- Risk aversion continues to weigh on crude oil prices.
- US Dollar Index stays near multi-year highs above 102.50 mark.
- Coming up: January Wholesale Sales data from Canada.
After staging a corrective slide on Friday, the USD/CAD pair gained traction at the start of the week as the dismal market mood and falling crude oil prices made it difficult for the CAD to find demand. As of writing, the pair was trading at 1.4477, adding 0.8% on a daily basis.
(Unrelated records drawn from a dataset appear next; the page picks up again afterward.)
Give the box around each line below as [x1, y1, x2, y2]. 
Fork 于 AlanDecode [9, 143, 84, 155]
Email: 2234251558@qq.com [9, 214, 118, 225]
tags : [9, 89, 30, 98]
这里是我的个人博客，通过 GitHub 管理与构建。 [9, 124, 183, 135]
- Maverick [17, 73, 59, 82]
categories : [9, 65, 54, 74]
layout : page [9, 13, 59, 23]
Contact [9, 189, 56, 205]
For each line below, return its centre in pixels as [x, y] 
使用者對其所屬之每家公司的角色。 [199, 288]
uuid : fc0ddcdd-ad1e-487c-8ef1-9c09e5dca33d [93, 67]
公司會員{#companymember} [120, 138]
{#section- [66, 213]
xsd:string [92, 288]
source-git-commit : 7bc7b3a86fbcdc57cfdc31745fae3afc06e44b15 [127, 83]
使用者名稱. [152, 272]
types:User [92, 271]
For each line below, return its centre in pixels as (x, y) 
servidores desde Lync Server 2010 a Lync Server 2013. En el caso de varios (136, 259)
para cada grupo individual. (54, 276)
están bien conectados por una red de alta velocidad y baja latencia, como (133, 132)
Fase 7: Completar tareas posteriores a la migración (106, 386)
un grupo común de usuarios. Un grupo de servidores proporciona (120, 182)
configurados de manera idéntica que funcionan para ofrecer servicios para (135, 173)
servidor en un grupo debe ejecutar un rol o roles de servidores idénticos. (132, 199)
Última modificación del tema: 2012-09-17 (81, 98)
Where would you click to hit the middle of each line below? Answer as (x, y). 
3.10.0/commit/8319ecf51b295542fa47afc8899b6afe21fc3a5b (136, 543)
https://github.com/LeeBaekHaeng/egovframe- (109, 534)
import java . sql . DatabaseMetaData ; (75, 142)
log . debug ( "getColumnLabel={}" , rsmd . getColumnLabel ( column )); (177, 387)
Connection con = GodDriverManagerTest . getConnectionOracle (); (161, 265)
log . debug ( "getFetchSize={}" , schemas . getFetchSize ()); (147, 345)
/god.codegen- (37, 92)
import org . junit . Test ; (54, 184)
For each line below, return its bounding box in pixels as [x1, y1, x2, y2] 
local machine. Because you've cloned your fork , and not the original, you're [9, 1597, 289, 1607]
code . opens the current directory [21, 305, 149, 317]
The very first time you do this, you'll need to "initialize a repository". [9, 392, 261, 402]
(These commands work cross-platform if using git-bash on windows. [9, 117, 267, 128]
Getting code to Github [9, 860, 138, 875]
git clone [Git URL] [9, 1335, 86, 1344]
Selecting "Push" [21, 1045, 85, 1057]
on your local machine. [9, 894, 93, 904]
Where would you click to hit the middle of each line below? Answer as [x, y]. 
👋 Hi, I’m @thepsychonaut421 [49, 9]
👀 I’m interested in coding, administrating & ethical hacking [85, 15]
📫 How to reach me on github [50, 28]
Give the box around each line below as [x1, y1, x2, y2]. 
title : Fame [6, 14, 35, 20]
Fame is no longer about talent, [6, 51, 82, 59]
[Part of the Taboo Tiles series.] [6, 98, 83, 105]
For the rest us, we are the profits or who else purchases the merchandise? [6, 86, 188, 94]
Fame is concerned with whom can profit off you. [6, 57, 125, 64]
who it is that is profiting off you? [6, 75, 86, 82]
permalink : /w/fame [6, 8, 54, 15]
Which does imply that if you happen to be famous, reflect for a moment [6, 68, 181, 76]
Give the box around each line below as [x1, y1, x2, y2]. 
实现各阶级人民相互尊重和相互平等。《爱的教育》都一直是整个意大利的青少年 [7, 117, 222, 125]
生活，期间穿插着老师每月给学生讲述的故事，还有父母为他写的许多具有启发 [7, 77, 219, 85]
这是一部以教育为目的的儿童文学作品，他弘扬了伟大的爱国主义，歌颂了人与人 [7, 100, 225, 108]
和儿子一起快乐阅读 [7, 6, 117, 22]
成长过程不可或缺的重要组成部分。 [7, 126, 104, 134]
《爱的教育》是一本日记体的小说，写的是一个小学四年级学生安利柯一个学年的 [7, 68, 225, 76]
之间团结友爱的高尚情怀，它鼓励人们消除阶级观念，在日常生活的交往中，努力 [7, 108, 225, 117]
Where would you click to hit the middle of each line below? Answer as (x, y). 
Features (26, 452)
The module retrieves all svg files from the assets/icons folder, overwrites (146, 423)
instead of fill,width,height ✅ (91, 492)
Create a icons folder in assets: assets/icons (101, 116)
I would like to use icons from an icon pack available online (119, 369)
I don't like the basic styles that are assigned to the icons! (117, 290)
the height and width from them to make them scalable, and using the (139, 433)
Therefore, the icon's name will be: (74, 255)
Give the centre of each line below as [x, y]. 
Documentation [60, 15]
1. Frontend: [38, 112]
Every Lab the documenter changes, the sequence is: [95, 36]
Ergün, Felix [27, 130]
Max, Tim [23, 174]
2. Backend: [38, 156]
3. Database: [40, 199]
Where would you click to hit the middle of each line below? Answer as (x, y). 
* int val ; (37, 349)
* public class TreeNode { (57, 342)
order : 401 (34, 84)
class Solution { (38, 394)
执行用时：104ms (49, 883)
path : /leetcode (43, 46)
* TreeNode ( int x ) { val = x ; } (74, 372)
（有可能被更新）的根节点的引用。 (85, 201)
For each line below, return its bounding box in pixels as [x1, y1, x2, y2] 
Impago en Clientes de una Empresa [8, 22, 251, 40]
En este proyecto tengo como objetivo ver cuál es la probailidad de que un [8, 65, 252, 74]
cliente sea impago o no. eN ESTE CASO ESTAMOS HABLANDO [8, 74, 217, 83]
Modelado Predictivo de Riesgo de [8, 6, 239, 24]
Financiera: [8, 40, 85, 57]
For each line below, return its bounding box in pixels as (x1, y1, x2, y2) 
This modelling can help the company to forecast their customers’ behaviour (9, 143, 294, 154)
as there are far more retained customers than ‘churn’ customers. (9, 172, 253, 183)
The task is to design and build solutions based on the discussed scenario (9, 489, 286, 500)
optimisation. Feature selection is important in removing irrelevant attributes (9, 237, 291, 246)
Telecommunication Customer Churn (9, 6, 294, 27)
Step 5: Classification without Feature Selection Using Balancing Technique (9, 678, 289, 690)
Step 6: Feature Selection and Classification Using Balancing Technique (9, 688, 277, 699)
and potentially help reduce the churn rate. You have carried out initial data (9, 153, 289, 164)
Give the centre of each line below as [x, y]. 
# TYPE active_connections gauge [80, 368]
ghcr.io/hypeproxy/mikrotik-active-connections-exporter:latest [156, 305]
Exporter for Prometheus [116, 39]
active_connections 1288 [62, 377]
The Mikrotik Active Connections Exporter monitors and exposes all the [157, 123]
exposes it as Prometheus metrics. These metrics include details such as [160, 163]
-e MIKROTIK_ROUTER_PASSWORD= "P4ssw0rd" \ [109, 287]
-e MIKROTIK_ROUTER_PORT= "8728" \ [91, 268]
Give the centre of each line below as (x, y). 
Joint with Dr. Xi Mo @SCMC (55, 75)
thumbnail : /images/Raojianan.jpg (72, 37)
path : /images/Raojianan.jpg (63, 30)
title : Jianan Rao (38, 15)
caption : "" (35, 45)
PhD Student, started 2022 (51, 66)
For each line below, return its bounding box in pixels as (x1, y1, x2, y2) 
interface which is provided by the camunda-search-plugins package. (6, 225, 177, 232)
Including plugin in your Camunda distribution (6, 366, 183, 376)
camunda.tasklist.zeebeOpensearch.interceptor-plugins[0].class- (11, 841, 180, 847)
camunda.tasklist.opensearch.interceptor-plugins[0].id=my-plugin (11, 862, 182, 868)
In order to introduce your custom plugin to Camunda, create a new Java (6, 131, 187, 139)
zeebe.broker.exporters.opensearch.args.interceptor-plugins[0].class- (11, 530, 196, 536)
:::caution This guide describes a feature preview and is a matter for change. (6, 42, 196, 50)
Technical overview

Oil selloff hurts commodity-sensitive CAD
Fears over a long-lasting global recession and its impact on the energy demand and the ongoing price war in the market continue to weigh on crude oil prices. The barrel of West Texas Intermediate (WTI) lost nearly 30% last week and struggles to shake off the selling pressure. At the moment, the barrel of WTI is down 5.65% on the day at $22.10.
On the other hand, the greenback continues to dominate the foreign exchange market amid fears over USD shortage in funding markets and allows the bullish pressure to remain intact. The US Dollar Index, which tested the 103 handle for the first time since early February on Friday, was last up 0.8% on the day at 102.75.
The only data featured in the Canadian economic docket will be the Wholesale Sales figures for January. However, investors are likely to ignore that reading as it won’t be reflecting the effects of the coronavirus outbreak on the economy.